YOUR GOAL :: Make an exact copy, from the records below, of the lines from the line containing "Page text, block" to the line containing "Jadilah Ahli Dalam Mengkonversi", both lines included, excluding pictures.

BEGIN

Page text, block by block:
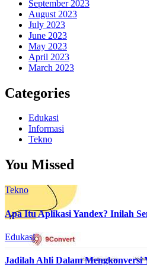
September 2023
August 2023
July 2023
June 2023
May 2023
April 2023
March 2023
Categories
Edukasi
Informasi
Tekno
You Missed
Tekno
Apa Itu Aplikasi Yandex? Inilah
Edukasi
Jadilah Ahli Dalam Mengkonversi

END
BEGIN

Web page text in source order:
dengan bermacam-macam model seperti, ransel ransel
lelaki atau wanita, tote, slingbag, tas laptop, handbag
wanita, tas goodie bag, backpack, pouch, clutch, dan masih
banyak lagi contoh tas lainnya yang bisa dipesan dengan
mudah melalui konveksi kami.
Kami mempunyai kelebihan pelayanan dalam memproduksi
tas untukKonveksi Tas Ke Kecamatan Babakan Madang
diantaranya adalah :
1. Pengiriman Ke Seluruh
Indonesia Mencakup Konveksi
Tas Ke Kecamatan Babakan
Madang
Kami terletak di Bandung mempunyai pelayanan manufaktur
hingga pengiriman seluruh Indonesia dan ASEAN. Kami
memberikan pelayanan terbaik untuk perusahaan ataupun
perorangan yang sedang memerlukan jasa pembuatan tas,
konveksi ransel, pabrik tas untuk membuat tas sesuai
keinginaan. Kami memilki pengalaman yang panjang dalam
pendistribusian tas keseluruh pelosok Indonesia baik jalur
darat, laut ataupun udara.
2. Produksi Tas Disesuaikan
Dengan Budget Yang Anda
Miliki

END

TASK SOLUTION ::
Page text, block by block:
September 2023
August 2023
July 2023
June 2023
May 2023
April 2023
March 2023
Categories
Edukasi
Informasi
Tekno
You Missed
Tekno
Apa Itu Aplikasi Yandex? Inilah
Edukasi
Jadilah Ahli Dalam Mengkonversi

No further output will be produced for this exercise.